[Data provided Boundary: Start]

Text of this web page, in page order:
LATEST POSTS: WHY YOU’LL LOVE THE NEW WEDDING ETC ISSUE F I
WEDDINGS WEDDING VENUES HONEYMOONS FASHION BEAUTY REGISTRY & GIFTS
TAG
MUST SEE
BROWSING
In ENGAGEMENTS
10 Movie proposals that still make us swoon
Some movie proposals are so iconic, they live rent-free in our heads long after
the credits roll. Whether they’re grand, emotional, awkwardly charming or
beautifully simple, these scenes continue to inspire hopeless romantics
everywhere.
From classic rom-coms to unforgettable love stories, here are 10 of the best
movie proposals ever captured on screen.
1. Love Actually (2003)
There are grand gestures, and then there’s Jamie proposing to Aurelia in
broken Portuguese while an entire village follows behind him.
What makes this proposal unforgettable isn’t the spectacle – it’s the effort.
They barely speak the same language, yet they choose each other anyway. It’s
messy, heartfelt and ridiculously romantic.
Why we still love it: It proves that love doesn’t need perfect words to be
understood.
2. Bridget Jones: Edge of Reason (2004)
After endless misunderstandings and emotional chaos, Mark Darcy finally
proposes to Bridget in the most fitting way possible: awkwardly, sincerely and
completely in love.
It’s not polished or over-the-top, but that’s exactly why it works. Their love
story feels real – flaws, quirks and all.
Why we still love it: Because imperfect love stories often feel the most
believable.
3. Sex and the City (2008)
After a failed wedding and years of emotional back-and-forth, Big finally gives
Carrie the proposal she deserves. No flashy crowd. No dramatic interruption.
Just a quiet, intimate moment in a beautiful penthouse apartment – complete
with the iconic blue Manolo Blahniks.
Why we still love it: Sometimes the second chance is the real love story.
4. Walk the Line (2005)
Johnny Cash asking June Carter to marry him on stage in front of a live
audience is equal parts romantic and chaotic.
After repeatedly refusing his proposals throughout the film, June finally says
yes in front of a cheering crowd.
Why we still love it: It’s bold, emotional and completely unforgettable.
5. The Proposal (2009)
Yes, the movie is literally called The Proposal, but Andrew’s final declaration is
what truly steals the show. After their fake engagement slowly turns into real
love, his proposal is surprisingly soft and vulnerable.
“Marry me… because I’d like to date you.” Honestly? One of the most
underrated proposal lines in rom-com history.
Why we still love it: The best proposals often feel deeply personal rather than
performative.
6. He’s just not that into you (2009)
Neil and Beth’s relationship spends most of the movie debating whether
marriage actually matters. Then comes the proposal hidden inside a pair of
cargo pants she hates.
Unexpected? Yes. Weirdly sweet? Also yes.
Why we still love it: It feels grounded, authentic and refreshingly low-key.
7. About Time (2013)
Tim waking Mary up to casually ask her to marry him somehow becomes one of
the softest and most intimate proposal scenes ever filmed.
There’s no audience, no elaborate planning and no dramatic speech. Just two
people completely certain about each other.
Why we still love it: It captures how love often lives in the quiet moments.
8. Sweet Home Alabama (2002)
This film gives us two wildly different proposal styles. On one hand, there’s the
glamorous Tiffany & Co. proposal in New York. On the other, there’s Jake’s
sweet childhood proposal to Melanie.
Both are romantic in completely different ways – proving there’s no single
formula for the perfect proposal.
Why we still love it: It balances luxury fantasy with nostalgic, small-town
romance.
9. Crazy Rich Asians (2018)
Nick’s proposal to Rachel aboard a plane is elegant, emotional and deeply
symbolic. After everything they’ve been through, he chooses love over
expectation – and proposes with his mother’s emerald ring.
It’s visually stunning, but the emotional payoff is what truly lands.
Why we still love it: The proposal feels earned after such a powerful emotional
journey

[Data provided Boundary: End]

Directions>
For the word "audience", how many lines in the records above contain it? Answer with the number and nothing else.

Response area>
2